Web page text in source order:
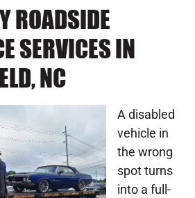
ROADSIDE
SERVICES IN
NC
A disabled
vehicle in
the wrong
spot turns
into a full-
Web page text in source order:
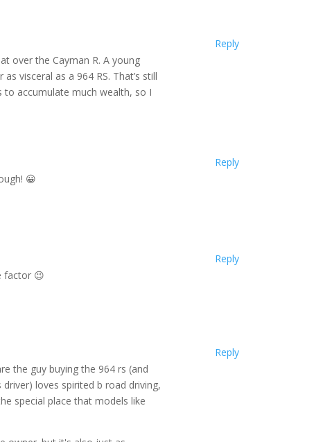
over the Cayman R. A young
visceral as a 964 RS. That’s still
to accumulate much wealth, so I
Reply
😀
Reply
factor 😉
Reply
the guy buying the 964 rs (and
loves spirited b road driving,
special place that models like
Reply
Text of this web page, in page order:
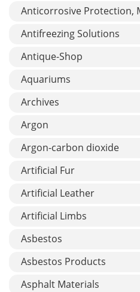
Anticorrosive Protection,
Antifreezing Solutions
Antique-Shop
Aquariums
Archives
Argon
Argon-carbon dioxide
Artificial Fur
Artificial Leather
Artificial Limbs
Asbestos
Asbestos Products
Asphalt Materials
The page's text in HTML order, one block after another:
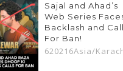
Sajal and Ahad’s
Web Series
Backlash and
For Ban!
620216Asia/
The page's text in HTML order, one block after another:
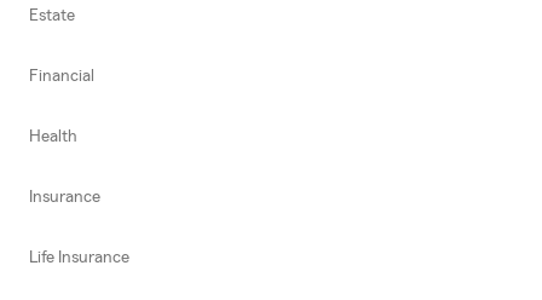
Estate
Financial
Health
Insurance
Life Insurance
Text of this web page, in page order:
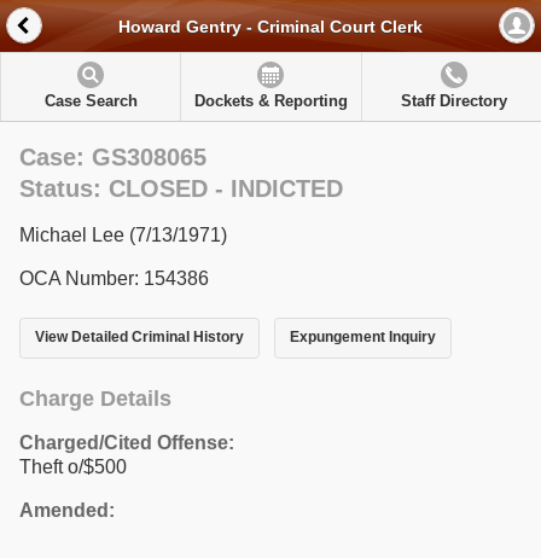
Howard Gentry - Criminal Court Clerk
Case Search Dockets & Reporting Staff Directory
Case: GS308065
Status: CLOSED - INDICTED
Michael Lee (7/13/1971)
OCA Number: 154386
View Detailed Criminal History Expungement Inquiry
Charge Details
Charged/Cited Offense:
Theft o/$500
Amended:
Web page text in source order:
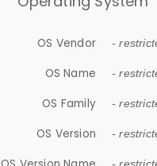
OS Vendor -
OS Name -
OS Family -
OS Version -
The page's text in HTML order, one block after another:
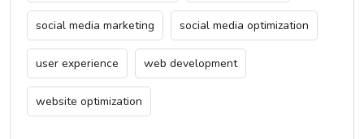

+++

▸ TASK DESCRIPTION: Print the entries above exactly, leaving pictures out.

▸ ANSWER AREA:
Web page text in source order:
ROADSIDE
SERVICES IN
NC
A disabled
vehicle in
the wrong
spot turns
into a full-
Web page text in source order:
over the Cayman R. A young
visceral as a 964 RS. That’s still
to accumulate much wealth, so I
Reply
😀
Reply
factor 😉
Reply
the guy buying the 964 rs (and
loves spirited b road driving,
special place that models like
Reply
Text of this web page, in page order:
Anticorrosive Protection,
Antifreezing Solutions
Antique-Shop
Aquariums
Archives
Argon
Argon-carbon dioxide
Artificial Fur
Artificial Leather
Artificial Limbs
Asbestos
Asbestos Products
Asphalt Materials
The page's text in HTML order, one block after another:
Sajal and Ahad’s
Web Series
Backlash and
For Ban!
620216Asia/
The page's text in HTML order, one block after another:
Estate
Financial
Health
Insurance
Life Insurance
Text of this web page, in page order:
Howard Gentry - Criminal Court Clerk
Case Search Dockets & Reporting Staff Directory
Case: GS308065
Status: CLOSED - INDICTED
Michael Lee (7/13/1971)
OCA Number: 154386
View Detailed Criminal History Expungement Inquiry
Charge Details
Charged/Cited Offense:
Theft o/$500
Amended:
Web page text in source order:
OS Vendor -
OS Name -
OS Family -
OS Version -
The page's text in HTML order, one block after another:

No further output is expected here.